Dans les premières années de sa vie l'enfant va grandir sous l'influence des hormones de croissance. C'est la croissance pré-pubère . La puberté va amener une poussée de croissance, sous l'influence de l'estrogène qui commence à circuler. L'estrogène est responsable de l'allongement des os, de leur densité et aussi de leur maturation, c'est-à-dire de l'arrêt de la croissance. Chez l'enfant qui commence sa puberté plus tôt que la moyenne, la croissance va aussi se terminer plus tôt : « Ce que nous retrouvons maintenant c'est que les jeunes filles qui ont leur puberté commencent un peu plus tôt que la moyenne, ce qui est quand même toujours normale. Elles ne perdent pas nécessairement un grand nombre de centimètres, c'est toujours difficile à prévoir parce que nous n'avons pas de jumelles pour chaque enfant pour déterminer où elle aurait pu se trouver mais l'idée en général c'est que ça dépasse probablement pas plus que 3, 3 centimètres de variation si notre puberté commence un peu tôt ou un peu tard. »
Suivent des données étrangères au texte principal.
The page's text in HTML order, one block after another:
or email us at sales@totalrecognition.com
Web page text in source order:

Et c'est là que la question se pose : doit-on traiter ou pas? Doit-on administrer une injection d'hormone toutes les 3 ou 4 semaines à l'enfant qui connaît une puberté précoce pour ne pas perdre quelques cm de grandeur. Cette dose d'hormone va empêcher l'hypophyse de stimuler les ovaires et ainsi va stopper momentanément le phénomène de la puberté tout le temps que durera le traitement.
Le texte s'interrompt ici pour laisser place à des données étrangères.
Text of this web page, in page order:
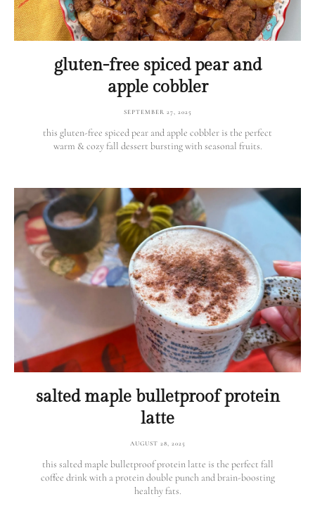
gluten-free spiced pear and
apple cobbler
SEPTEMBER 27, 2025
this gluten-free spiced pear and apple cobbler is the perfect
warm & cozy fall dessert bursting with seasonal fruits.
salted maple bulletproof protein
latte
AUGUST 28, 2025
this salted maple bulletproof protein latte is the perfect fall
coffee drink with a protein double punch and brain-boosting
healthy fats.

Par ailleurs, les médecins se demandent si ces traitements ont finalement l'impact recherché sur la grandeur de la jeune fille . Quant à savoir si la fillette de 5 ou 6 ans peut souffrir de voir son corps se transformer et se sentir différente de ses amies, le Dr Barnes croit plutôt que ce sont les parents qui ont plus de mal à accepter les transformations chez leur fille.
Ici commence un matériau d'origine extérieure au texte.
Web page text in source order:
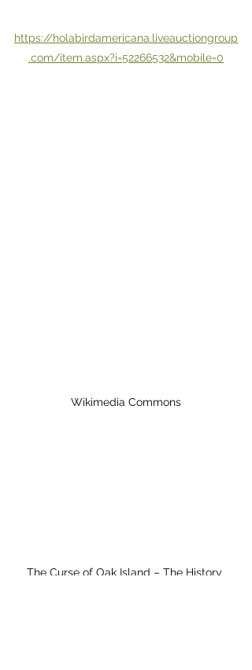
https://holabirdamericana.liveauctiongroup
.com/item.aspx?i=52266532&mobile=0
Wikimedia Commons
The Curse of Oak Island – The History

« J'ai l'impression que nous pouvons faire beaucoup plus de dommages en essayant de convaincre cette jeune fille qu'il y a quelque chose qui ne va pas, il faut donner un diagnostic médical à quelque chose de naturel et qu'il faut donner une injection dans les fesses à chaque mois pour supprimer quelque chose qui est entièrement normal, nous dit le Dr Barnes. L'aspect psychologique de tout cela m'effraie un peu plus que l'aspect de devoir se préparer pour des changements physiologiques naturels. »

Et puis, il y a le passage à l'adolescence! C'est peut-être celui qui finalement donne le plus de sueurs froides!